Tissue Preparation and Histopathologic Analysis
Of 1,584 resected lymph nodes, 800 lymph nodes, judged to be tumor-free by the surgeon, were systematically sampled during lymphadenectomy from six different lymph node levels (periesophageal lymph nodes < 3 cm from the primary tumor, cervical lymph nodes, upper mediastinal lymph nodes, lower mediastinal lymph nodes, perigastric lymph nodes, and lymph nodes at the celiac trunk). No tumor cells were detected by routine histopathologic examination in 540 of 800 lymph nodes. All nodes were mapped by the surgeon according to the mapping scheme of the American Thoracic Society¹¹ modified by Casson et al.¹²

All systematically sampled lymph nodes were divided into two parts. One part was embedded in paraffin for routine histopathologic staging (hematoxylin and eosin [HE]); the other part was snap-frozen in liquid nitrogen after removal and stored at -80°C until used. Lymph nodes without evidence of nodal metastases by routine histopathology were screened by immunohistochemistry, using the antiepithelial cell monoclonal antibody Ber-EP4 (immunoglobulin G [IgG₁]; DAKO, Hamburg, Germany), which can be used on snap-frozen or paraffin-embedded material for the detection of isolated tumor cells as described previously.¹³ Ber-EP4 is an antibody against two glycopolypeptides of 34 and 49 kd on the surface of and in the cytoplasm of all epithelial cells (except for the superficial layers of squamous epithelia, parietal cells, and hepatocytes). The antibody does not react with mesenchymal tissue, including lymphoid tissue.^14,15 From each lymph node, 6 to 8 µm cryostat sections were cut from three different levels and transferred on to glass slides pretreated with 3-triethoxysilyl-propylamine (Merck, Darmstadt, Germany). One section of each level was stained using the alkaline phosphatase–antialkaline phosphatase technique, as described.¹³ We have found consistently negative staining of lymph nodes from 24 control patients with nonepithelial tumors or inflammatory diseases.¹³ Sections of normal colonic mucosa served as positive staining controls, and isotype-matched, irrelevant murine monoclonal antibodies served as negative controls (MOPC 21 for IgG₁; Sigma Chemical Co, St. Louis, MO).
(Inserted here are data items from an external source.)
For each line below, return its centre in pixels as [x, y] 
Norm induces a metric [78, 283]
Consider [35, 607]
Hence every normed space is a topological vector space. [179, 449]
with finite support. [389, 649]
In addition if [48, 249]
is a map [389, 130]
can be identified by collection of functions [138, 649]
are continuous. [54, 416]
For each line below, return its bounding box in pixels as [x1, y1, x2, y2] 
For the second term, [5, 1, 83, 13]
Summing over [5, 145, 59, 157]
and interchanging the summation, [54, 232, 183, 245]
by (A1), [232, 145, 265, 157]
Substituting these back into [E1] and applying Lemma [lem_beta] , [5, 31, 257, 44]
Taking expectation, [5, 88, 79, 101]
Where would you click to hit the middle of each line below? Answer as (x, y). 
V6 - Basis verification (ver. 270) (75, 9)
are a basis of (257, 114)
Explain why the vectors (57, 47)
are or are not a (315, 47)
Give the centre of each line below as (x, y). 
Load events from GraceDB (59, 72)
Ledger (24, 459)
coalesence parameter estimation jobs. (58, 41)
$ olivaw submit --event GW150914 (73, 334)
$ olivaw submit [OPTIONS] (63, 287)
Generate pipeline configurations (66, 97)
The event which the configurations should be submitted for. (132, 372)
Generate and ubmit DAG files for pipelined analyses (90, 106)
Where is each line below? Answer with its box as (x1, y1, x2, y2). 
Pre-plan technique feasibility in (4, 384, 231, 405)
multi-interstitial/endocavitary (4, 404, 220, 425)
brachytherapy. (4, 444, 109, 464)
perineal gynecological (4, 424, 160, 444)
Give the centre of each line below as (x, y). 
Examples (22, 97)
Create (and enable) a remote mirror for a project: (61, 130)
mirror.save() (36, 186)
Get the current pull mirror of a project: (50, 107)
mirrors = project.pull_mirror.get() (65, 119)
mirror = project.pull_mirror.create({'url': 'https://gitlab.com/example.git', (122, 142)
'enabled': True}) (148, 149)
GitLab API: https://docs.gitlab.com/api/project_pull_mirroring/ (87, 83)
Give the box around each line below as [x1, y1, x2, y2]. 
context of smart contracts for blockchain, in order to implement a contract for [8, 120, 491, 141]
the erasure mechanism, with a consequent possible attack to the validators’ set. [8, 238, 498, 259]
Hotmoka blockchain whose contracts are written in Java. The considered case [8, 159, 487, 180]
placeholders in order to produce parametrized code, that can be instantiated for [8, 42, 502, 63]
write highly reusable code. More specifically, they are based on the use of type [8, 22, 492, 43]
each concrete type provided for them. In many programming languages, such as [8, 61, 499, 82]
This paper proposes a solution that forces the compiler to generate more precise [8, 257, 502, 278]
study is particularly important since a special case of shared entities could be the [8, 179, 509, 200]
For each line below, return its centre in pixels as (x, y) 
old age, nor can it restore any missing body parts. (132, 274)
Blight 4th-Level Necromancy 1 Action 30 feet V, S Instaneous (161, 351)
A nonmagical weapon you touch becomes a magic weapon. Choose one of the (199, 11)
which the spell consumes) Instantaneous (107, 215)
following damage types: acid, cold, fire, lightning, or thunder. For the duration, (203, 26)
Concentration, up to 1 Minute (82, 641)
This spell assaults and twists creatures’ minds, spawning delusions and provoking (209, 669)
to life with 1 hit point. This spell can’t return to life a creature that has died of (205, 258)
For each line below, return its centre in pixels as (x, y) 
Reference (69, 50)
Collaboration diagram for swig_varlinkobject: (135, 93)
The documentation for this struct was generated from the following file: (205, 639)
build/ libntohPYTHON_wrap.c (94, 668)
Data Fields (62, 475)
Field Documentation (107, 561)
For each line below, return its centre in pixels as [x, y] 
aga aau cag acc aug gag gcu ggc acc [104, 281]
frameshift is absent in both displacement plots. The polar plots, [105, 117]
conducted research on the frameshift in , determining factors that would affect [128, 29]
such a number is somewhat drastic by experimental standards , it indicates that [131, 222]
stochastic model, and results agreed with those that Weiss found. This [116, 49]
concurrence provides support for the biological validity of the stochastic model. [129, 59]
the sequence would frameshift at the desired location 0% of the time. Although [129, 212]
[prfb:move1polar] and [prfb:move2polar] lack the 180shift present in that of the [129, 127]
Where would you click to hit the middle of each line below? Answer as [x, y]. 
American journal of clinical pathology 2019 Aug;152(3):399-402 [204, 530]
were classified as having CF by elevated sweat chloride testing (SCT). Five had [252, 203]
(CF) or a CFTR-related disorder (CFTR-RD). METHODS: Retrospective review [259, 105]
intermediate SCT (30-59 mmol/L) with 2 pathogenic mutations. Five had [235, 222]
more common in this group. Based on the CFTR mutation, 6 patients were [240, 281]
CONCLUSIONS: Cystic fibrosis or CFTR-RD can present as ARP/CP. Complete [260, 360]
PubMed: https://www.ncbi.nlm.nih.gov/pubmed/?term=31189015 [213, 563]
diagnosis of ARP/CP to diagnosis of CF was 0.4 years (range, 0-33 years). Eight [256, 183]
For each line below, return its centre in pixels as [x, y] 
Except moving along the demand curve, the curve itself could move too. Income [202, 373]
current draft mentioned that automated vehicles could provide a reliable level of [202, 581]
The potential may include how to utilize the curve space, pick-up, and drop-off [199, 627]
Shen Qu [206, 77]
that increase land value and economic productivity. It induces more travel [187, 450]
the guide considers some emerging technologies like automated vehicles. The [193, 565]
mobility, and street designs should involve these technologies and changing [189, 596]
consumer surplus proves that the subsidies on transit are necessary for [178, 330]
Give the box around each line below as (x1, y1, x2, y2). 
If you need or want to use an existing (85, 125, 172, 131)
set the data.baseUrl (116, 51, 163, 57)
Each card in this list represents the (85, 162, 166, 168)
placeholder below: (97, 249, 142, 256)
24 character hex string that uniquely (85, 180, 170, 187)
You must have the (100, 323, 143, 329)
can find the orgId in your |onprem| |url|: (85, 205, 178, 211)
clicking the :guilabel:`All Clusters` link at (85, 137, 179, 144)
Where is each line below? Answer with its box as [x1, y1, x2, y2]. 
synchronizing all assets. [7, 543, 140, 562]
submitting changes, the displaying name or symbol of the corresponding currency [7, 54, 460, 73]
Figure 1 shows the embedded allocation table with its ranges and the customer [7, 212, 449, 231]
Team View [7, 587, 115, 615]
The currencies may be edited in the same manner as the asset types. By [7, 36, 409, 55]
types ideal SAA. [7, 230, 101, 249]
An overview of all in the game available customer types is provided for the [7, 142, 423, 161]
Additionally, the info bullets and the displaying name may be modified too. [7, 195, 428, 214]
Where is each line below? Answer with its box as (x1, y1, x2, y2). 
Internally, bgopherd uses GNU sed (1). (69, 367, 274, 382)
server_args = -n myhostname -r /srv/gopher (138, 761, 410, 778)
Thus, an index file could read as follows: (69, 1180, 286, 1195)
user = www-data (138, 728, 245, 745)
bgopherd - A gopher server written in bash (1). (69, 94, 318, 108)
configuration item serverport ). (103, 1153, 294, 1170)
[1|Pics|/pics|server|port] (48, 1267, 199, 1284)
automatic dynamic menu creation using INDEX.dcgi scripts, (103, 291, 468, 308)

All HE-stained and immunostained slides were evaluated in a blinded fashion by two observers independently. Both observers obtained identical results in 92% of the slides; the remaining slides were reevaluated and a consensus decision was made. Minimal tumor cell involvement in a lymph node that was considered tumor-free by routine histopathologic staining was defined as the presence of up to three Ber-EP4–positive cells within the body of the lymph node. In those patients who had Ber-EP4–positive cells in histopathologically "tumor-free" lymph nodes, two lymph node sections consecutive to the one containing the immunostained cells were prepared, stained with HE, and evaluated by a pathologist who had no knowledge of the initial results.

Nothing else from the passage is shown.